Après avoir rappelé la définition laconique de la péréquation dans la Constitution et les précisions apportées par la jurisprudence du Conseil constitutionnel, Marie-France BEAUFILS, Maire de Saint-Pierre-des-Corps, Vice-présidente de l’APVF, a expliqué que, pour être efficaces, les dispositifs de péréquation supposent que les montants reversés aux collectivités évoluent aussi vite que les richesses fiscales. Sinon, les trajectoires s’écartent entre les « riches » (fiscalement) et les « pauvres » (financés par des dotations peu dynamiques). Or, force est de constater qu’en plus d’être extrêmement complexe dans son application, la mise en œuvre de la péréquation a le plus servi, ces dernières années, à neutraliser les effets de la baisse de la DGF, plutôt qu’à réduire les inégalités de richesse et de charges entre les collectivités locales. En outre, la réforme de la fiscalité locale, qui va avoir pour effet de bouleverser la répartition de la richesse fiscale sur l’ensemble du territoire, appelle une réflexion d’ampleur sur les critères de répartition des dotations de péréquation : comment définir demain les notions de potentiels fiscal et financier qui deviendront « obsolètes » ? Marie-France BEAUFILS a rappelé enfin la proposition de l’APVF, relayé par la mission « Agenda rural » dont Pierre JARLIER, Maire de Saint-Flour, Président délégué de l’APVF, est membre : la création d’un fonds national de solidarité territoriale fondé sur un projet de territoire.

Suite à cette présentation générale, Thomas Rougier, Secrétaire général de l’Observatoire des finances et de la gestion publique locales a présenté les résultats d’une étude très intéressante de l’Observatoire consacrée au partage des ressources entre les collectivités locales et aux critères mobilisés par ces dernières pour établir les modalités de leur répartition. Cette étude constitue d’ailleurs une base de travail utile sur laquelle pourra reposer la réflexion à venir sur les critères des dotations de péréquation.

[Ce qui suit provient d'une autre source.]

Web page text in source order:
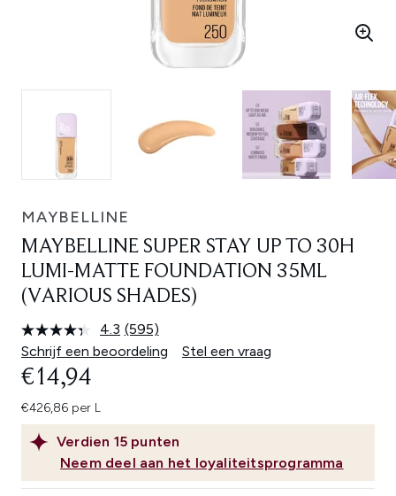
MAYBELLINE
MAYBELLINE SUPER STAY UP TO 30H
LUMI-MATTE FOUNDATION 35ML
(VARIOUS SHADES)
4.3 Lees
595
beoordelingen.
(595)
Schrijf een beoordeling
Stel een vraag
Verdien 15 punten
Neem deel aan het loyaliteitsprogramma
€14,94
€426,86 per L
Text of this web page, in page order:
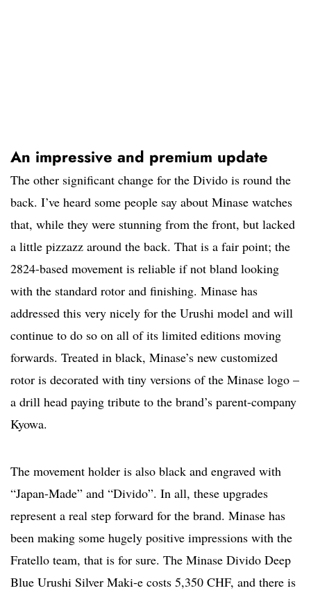
An impressive and premium update
The other significant change for the Divido is round the
back. I’ve heard some people say about Minase watches
that, while they were stunning from the front, but lacked
a little pizzazz around the back. That is a fair point; the
2824-based movement is reliable if not bland looking
with the standard rotor and finishing. Minase has
addressed this very nicely for the Urushi model and will
continue to do so on all of its limited editions moving
forwards. Treated in black, Minase’s new customized
rotor is decorated with tiny versions of the Minase logo –
a drill head paying tribute to the brand’s parent-company
Kyowa.
The movement holder is also black and engraved with
“Japan-Made” and “Divido”. In all, these upgrades
represent a real step forward for the brand. Minase has
been making some hugely positive impressions with the
Fratello team, that is for sure. The Minase Divido Deep
Blue Urushi Silver Maki-e costs 5,350 CHF, and there is
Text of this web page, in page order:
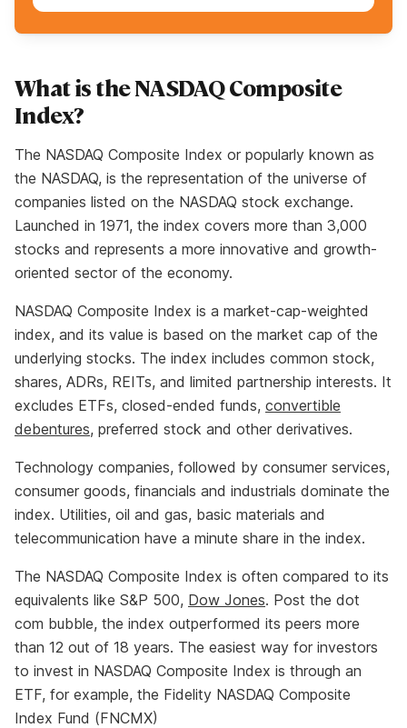
What is the NASDAQ Composite
Index?
The NASDAQ Composite Index or popularly known as
the NASDAQ, is the representation of the universe of
companies listed on the NASDAQ stock exchange.
Launched in 1971, the index covers more than 3,000
stocks and represents a more innovative and growth-
oriented sector of the economy.
NASDAQ Composite Index is a market-cap-weighted
index, and its value is based on the market cap of the
underlying stocks. The index includes common stock,
shares, ADRs, REITs, and limited partnership interests. It
excludes ETFs, closed-ended funds, convertible
debentures, preferred stock and other derivatives.
Technology companies, followed by consumer services,
consumer goods, financials and industrials dominate the
index. Utilities, oil and gas, basic materials and
telecommunication have a minute share in the index.
The NASDAQ Composite Index is often compared to its
equivalents like S&P 500, Dow Jones. Post the dot
com bubble, the index outperformed its peers more
than 12 out of 18 years. The easiest way for investors
to invest in NASDAQ Composite Index is through an
ETF, for example, the Fidelity NASDAQ Composite
Index Fund (FNCMX)
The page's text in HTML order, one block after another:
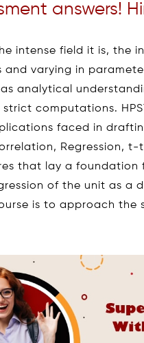
answers!
intense field it is, the
varying in
analytical
computations.
faced in
Regression,
that lay a foundation
of the unit as a
is to approach the
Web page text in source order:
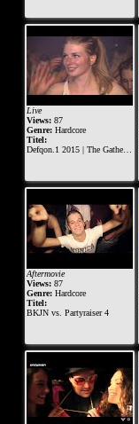
Live
Views:87
Genre:Hardcore
Titel:
Defqon.1 2015 | The Gathering at BLACK | Korsakoff
Aftermovie
Views:87
Genre:Hardcore
Titel:
BKJN vs. Partyraiser 4

« Maîtriser ses dépenses dans un contexte de réforme des finances locales »

Marie-Charlotte NOUHAUD, Maire d’Avon (77, 14 000 habitants), avant de préciser les leviers de réduction des dépenses au sein de sa commune, a tenu à revenir sur la réforme de la fiscalité locale, qu’elle a qualifié de « complexe et clivante » et qui pose la question cruciale du sens de l’impôt. La ville d’Avon est parvenue à maîtriser ses dépenses par la mise en œuvre d’une politique de réduction des personnels, de mutualisation des services et d’externalisation associative et par la réserve citoyenne.

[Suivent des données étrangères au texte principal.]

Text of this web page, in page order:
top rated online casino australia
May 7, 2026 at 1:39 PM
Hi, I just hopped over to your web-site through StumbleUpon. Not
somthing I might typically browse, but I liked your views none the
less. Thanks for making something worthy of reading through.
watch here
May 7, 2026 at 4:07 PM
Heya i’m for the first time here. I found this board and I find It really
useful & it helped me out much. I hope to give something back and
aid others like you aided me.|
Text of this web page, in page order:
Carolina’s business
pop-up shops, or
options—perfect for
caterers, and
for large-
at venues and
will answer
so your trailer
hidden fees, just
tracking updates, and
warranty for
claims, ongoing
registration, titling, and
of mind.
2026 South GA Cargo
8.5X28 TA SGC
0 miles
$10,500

Après avoir recontextualisé la situation de sa commune et notamment la part importante de logements sociaux, Thomas CELLIER, Directeur général des services de Canteleu (76, 14 561 habitants), a précisé les trois leviers de réduction des dépenses : groupement de commande (gain de 30 % sur l’électricité), énergies renouvelables et baisse de la qualité de service (restreindre les horaires de l’hôtel de ville par exemple). La mise en œuvre de ces politiques ont permis de réduire les dépenses.

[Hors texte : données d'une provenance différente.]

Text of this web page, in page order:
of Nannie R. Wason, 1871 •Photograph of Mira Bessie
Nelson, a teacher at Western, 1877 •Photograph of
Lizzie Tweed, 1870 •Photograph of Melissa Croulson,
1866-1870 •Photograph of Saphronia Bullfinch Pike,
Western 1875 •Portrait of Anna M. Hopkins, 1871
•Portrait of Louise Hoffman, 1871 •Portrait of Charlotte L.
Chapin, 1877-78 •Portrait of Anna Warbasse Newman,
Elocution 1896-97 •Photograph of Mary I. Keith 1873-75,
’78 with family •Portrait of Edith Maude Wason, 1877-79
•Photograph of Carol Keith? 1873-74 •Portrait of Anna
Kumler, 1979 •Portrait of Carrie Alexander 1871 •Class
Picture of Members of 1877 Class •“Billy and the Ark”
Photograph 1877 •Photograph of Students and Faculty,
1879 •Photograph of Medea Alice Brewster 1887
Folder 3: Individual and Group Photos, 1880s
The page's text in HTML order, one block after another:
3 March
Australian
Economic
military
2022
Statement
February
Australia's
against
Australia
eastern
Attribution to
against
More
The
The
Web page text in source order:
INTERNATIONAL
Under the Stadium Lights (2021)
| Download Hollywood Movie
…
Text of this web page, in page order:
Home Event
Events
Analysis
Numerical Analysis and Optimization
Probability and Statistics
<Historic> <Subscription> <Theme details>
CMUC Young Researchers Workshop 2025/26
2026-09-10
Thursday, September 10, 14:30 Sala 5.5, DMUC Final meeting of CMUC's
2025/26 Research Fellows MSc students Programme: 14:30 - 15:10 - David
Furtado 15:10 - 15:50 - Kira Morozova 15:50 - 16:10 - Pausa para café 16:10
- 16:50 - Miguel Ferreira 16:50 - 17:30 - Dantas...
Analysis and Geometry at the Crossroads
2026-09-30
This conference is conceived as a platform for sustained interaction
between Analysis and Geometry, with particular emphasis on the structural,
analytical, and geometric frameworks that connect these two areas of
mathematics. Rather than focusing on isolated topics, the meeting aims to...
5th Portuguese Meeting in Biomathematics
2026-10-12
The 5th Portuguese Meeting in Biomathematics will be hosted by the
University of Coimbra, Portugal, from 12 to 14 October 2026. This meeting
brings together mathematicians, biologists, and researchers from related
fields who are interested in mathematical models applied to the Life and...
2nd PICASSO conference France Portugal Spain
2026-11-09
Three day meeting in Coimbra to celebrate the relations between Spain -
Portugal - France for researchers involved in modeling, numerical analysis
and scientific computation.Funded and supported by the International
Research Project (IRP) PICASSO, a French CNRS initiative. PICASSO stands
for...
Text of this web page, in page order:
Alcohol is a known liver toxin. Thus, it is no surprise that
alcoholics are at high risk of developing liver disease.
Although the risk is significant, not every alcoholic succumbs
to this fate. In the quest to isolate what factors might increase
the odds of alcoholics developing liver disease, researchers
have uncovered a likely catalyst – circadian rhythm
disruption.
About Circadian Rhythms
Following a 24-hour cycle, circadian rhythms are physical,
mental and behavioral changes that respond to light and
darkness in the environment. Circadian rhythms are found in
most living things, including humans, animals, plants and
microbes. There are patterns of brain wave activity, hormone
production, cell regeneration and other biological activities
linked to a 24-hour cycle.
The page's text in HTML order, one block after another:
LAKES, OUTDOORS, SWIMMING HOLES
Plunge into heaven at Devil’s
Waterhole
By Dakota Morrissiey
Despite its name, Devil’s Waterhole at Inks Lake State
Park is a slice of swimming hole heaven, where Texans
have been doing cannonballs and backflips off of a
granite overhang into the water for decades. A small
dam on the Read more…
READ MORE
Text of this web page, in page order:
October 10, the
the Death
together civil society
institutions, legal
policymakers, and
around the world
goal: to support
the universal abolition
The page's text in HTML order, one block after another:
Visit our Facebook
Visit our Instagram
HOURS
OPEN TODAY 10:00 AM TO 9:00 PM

Pour Romain COLAS, Maire de Boussy-Saint-Antoine (91, 7 281 habitants), les groupements de commande et la mutualisation qui a permis de gagner en ingénierie, ont été très utiles. De même que d’investir dans les énergies renouvelables et l’automatisation des prélèvements (tarifs).  Il a évoqué aussi les aspects institutionnels : si les conditions de leur réussite sont réunies, les communes nouvelles peuvent être un bon levier de rationalisation. Il faut être allant sur ces aspects, qui témoignent, en outre, de la capacité d’adaptation des élus locaux aux nouveaux enjeux.